Bayesian Recurrent Framework for Missing Data Imputation and Prediction with Clinical Time Series
This work addresses missing data uncertainty in clinical time series for healthcare applications, offering a novel method that improves reliability assessments.
The paper tackles the problem of missing data in clinical time series by introducing a Bayesian recurrent framework for simultaneous imputation and prediction, demonstrating strong performance gains over state-of-the-art methods on mortality prediction tasks using MIMIC-III and PhysioNet datasets.

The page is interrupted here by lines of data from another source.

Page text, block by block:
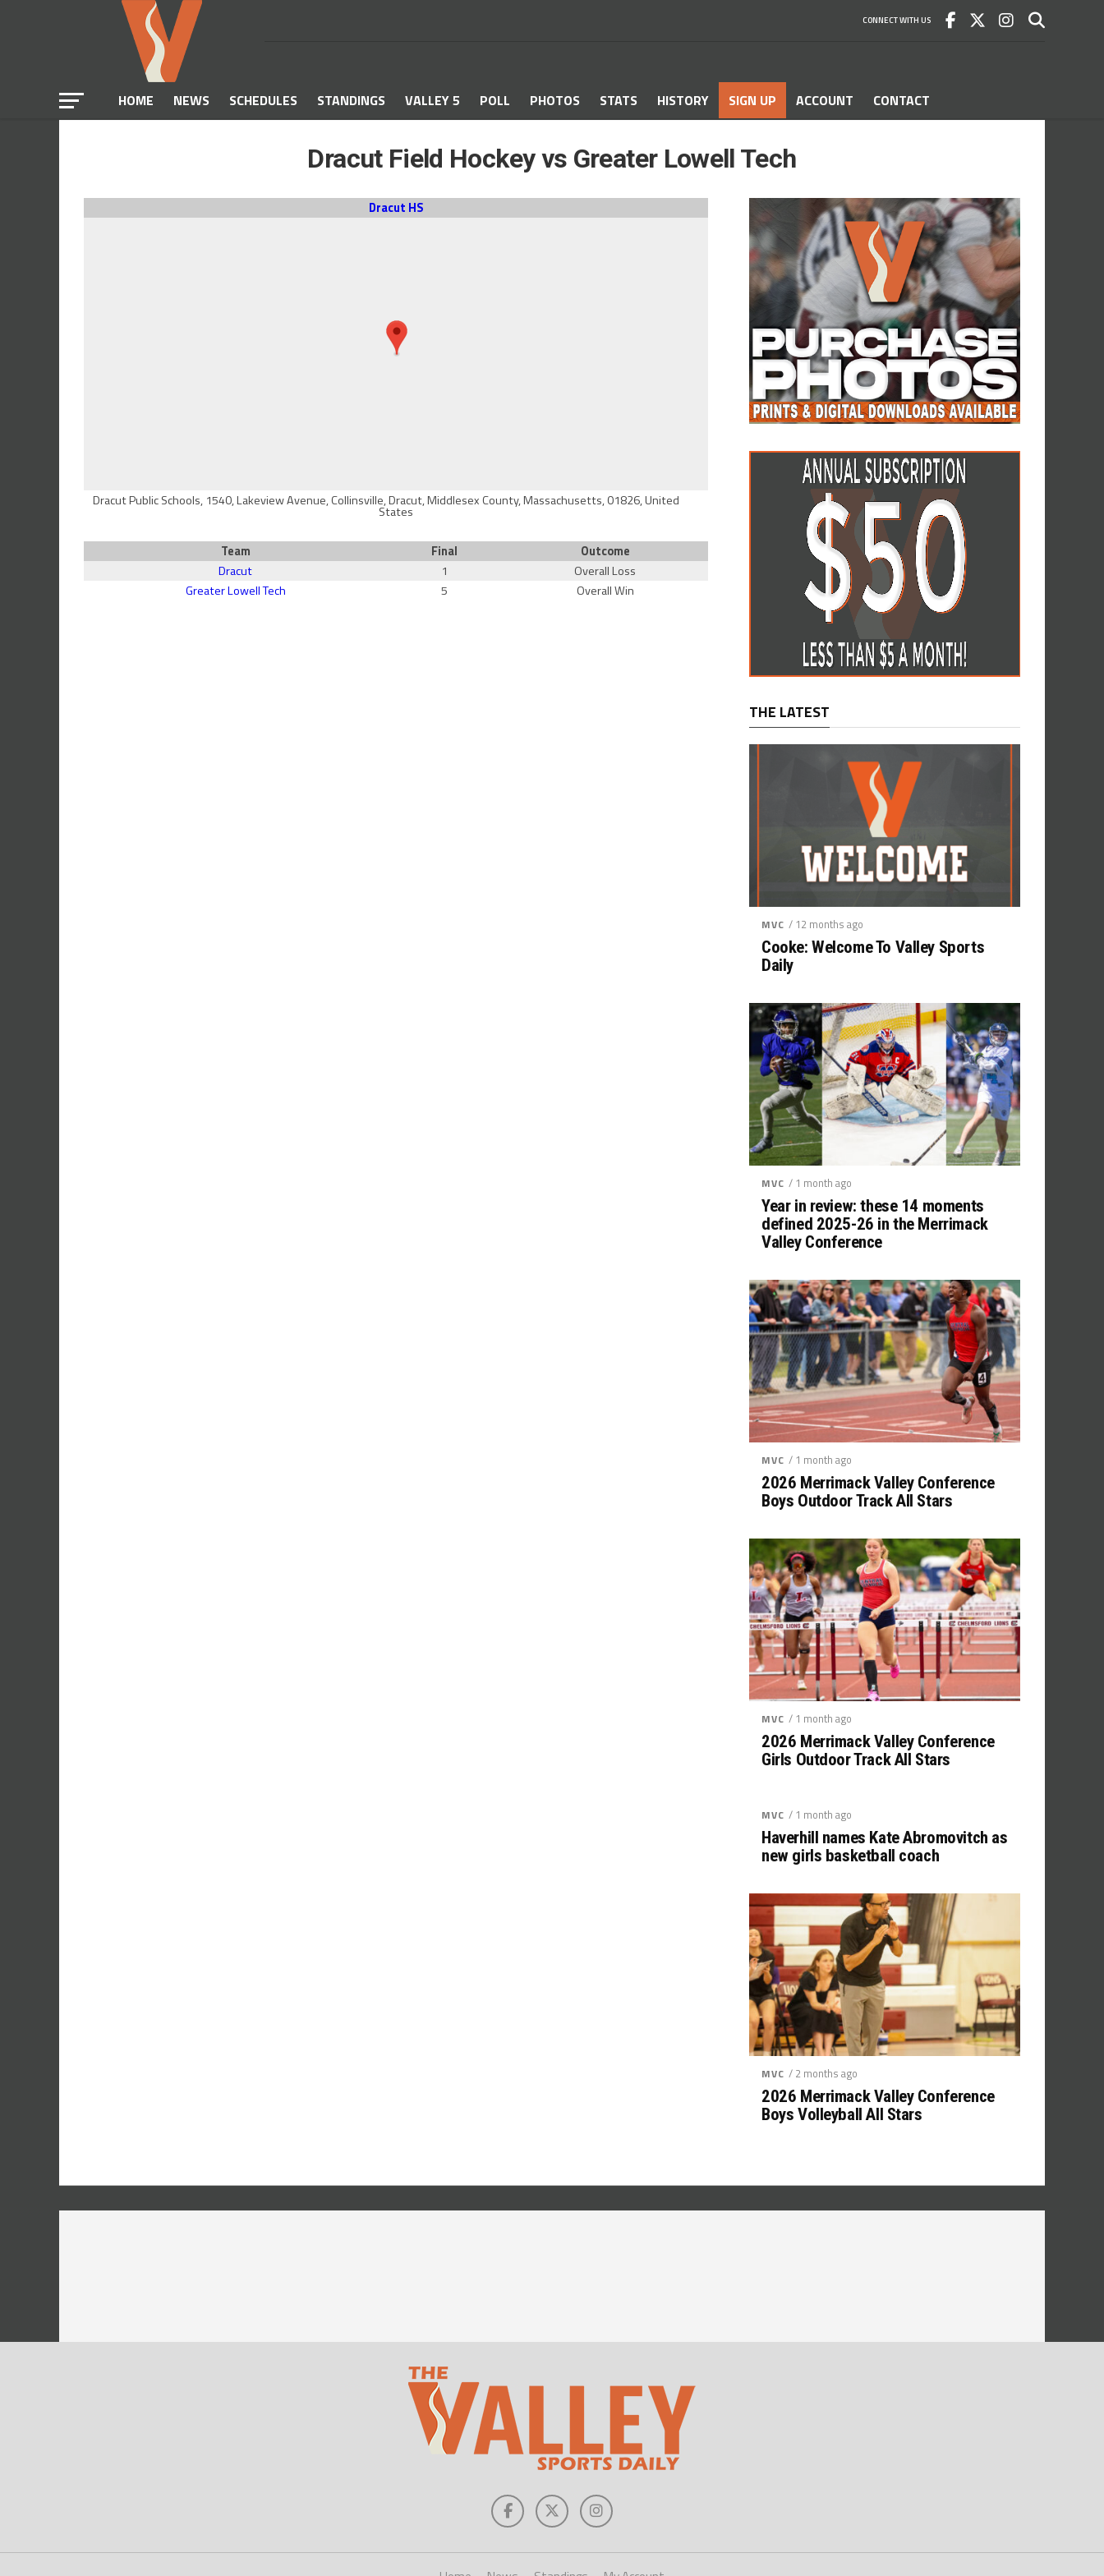
CONNECT WITH US
HOME NEWS SCHEDULES STANDINGS VALLEY 5 POLL PHOTOS STATS HISTORY SIGN UP ACCOUNT CONTACT
Dracut Field Hockey vs Greater Lowell Tech
Dracut HS
Dracut Public Schools, 1540, Lakeview Avenue, Collinsville, Dracut, Middlesex County, Massachusetts, 01826, United
States
Team Final
Outcome
Dracut
1
Overall Loss
Greater Lowell Tech
5 Overall Win
THE LATEST
MVC / 12 months ago
Cooke: Welcome To Valley Sports
Daily
MVC / 1 month ago
Year in review: these 14 moments
defined 2025-26 in the Merrimack
Valley Conference
MVC / 1 month ago
2026 Merrimack Valley Conference
Boys Outdoor Track All Stars
MVC / 1 month ago
2026 Merrimack Valley Conference
Girls Outdoor Track All Stars
MVC / 1 month ago
Haverhill names Kate Abromovitch as
new girls basketball coach
MVC / 2 months ago
2026 Merrimack Valley Conference
Boys Volleyball All Stars

Real-world clinical time series data sets exhibit a high prevalence of missing values. Hence, there is an increasing interest in missing data imputation. Traditional statistical approaches impose constraints on the data-generating process and decouple imputation from prediction. Recent works propose recurrent neural network based approaches for missing data imputation and prediction with time series data. However, they generate deterministic outputs and neglect the inherent uncertainty. In this work, we introduce a unified Bayesian recurrent framework for simultaneous imputation and prediction on time series data sets. We evaluate our approach on two real-world mortality prediction tasks using the MIMIC-III and PhysioNet benchmark datasets. We demonstrate strong performance gains over state-of-the-art (SOTA) methods, and provide strategies to use the resulting probability distributions to better assess reliability of the imputations and predictions.